EXERCISE AIM – Print only the lines from the top of the data through the line with "Shillong (Khasi Hills)Tura", both included, skipping every picture.

DATA FOR ANALYSIS –
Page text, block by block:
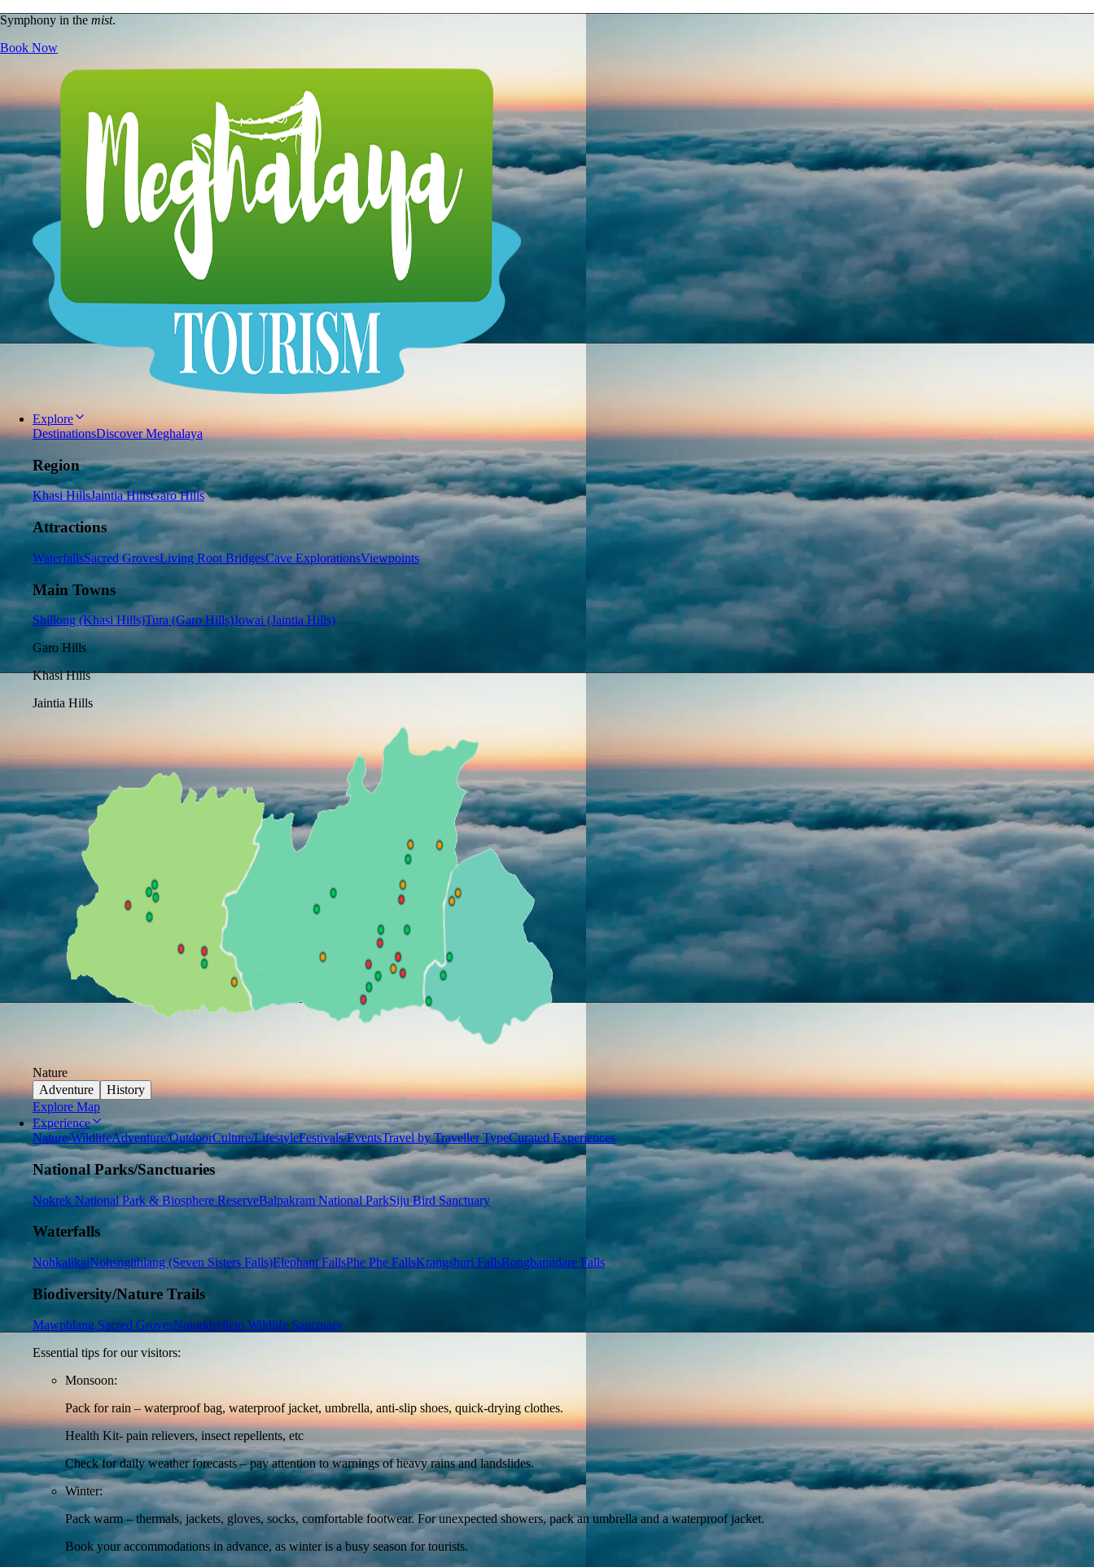
Symphony in the mist.
Book Now
Explore
DestinationsDiscover Meghalaya
Region
Khasi HillsJaintia HillsGaro Hills
Attractions
WaterfallsSacred GrovesLiving Root BridgesCave ExplorationsViewpoints
Main Towns
Shillong (Khasi Hills)Tura (Garo Hills)Jowai (Jaintia Hills)
Garo Hills
Khasi Hills
Jaintia Hills
Nature
Adventure
History
Explore Map
Experience
Nature/WildlifeAdventure/OutdoorCulture/LifestyleFestivals/EventsTravel by Traveller TypeCurated Experiences
National Parks/Sanctuaries
Nokrek National Park & Biosphere ReserveBalpakram National ParkSiju Bird Sanctuary
Waterfalls
NohkalikaiNohsngithiang (Seven Sisters Falls)Elephant FallsPhe Phe FallsKrangshuri FallsRongbangdare Falls
Biodiversity/Nature Trails
Mawphlang Sacred GrovesNongkhyllem Wildlife Sanctuary
Essential tips for our visitors:
Monsoon:
Pack for rain – waterproof bag, waterproof jacket, umbrella, anti-slip shoes, quick-drying clothes.
Health Kit- pain relievers, insect repellents, etc
Check for daily weather forecasts – pay attention to warnings of heavy rains and landslides.
Winter:
Pack warm – thermals, jackets, gloves, socks, comfortable footwear. For unexpected showers, pack an umbrella and a waterproof jacket.
Book your accommodations in advance, as winter is a busy season for tourists.
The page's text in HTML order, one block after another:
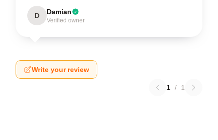
D Damian
Verified owner
Write your review
1 / 1
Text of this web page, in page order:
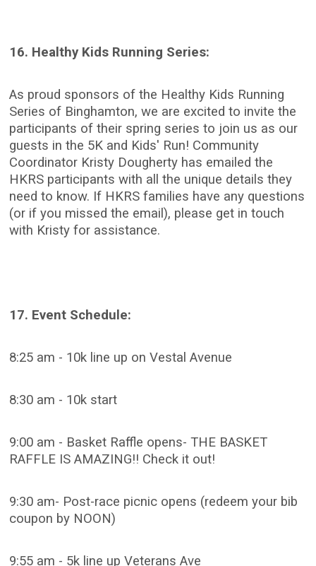
16. Healthy Kids Running Series:
As proud sponsors of the Healthy Kids Running
Series of Binghamton, we are excited to invite the
participants of their spring series to join us as our
guests in the 5K and Kids' Run! Community
Coordinator Kristy Dougherty has emailed the
HKRS participants with all the unique details they
need to know. If HKRS families have any questions
(or if you missed the email), please get in touch
with Kristy for assistance.
17. Event Schedule:
8:25 am - 10k line up on Vestal Avenue
8:30 am - 10k start
9:00 am - Basket Raffle opens- THE BASKET
RAFFLE IS AMAZING!! Check it out!
9:30 am- Post-race picnic opens (redeem your bib
coupon by NOON)
9:55 am - 5k line up Veterans Ave
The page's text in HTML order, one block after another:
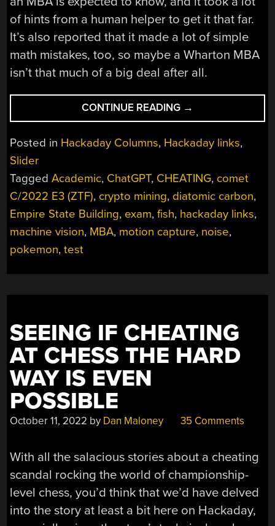
of hints from a human helper to get it that far.
It’s also reported that it made a lot of simple
math mistakes, too, so maybe a Wharton MBA
isn’t that much of a big deal after all.
CONTINUE READING “HACKADAY
LINKS:
JANUARY
→
Posted in Hackaday Columns, Hackaday links,
Slider
TaggedAcademic, ChatGPT, CHEATING, comet
C/2022 E3 (ZTF), crypto mining, diatomic carbon,
Empire State Building, exam,fish, hackaday links,
machine vision, MBA, motion capture, noise,
pokemon,test
SEEING IF CHEATING
AT CHESS THE HARD
WAY IS EVEN
POSSIBLE
October 11, 2022 by Dan Maloney 35 Comments
With all the salacious stories about a cheating
scandal rocking the world of championship-
level chess, you’d think that we’d have delved
into the story at least a bit here on Hackaday,

SOLUTION TO THIS EXERCISE –
Page text, block by block:
Symphony in the mist.
Book Now
Explore
DestinationsDiscover Meghalaya
Region
Khasi HillsJaintia HillsGaro Hills
Attractions
WaterfallsSacred GrovesLiving Root BridgesCave ExplorationsViewpoints
Main Towns
Shillong (Khasi Hills)Tura (Garo Hills)Jowai (Jaintia Hills)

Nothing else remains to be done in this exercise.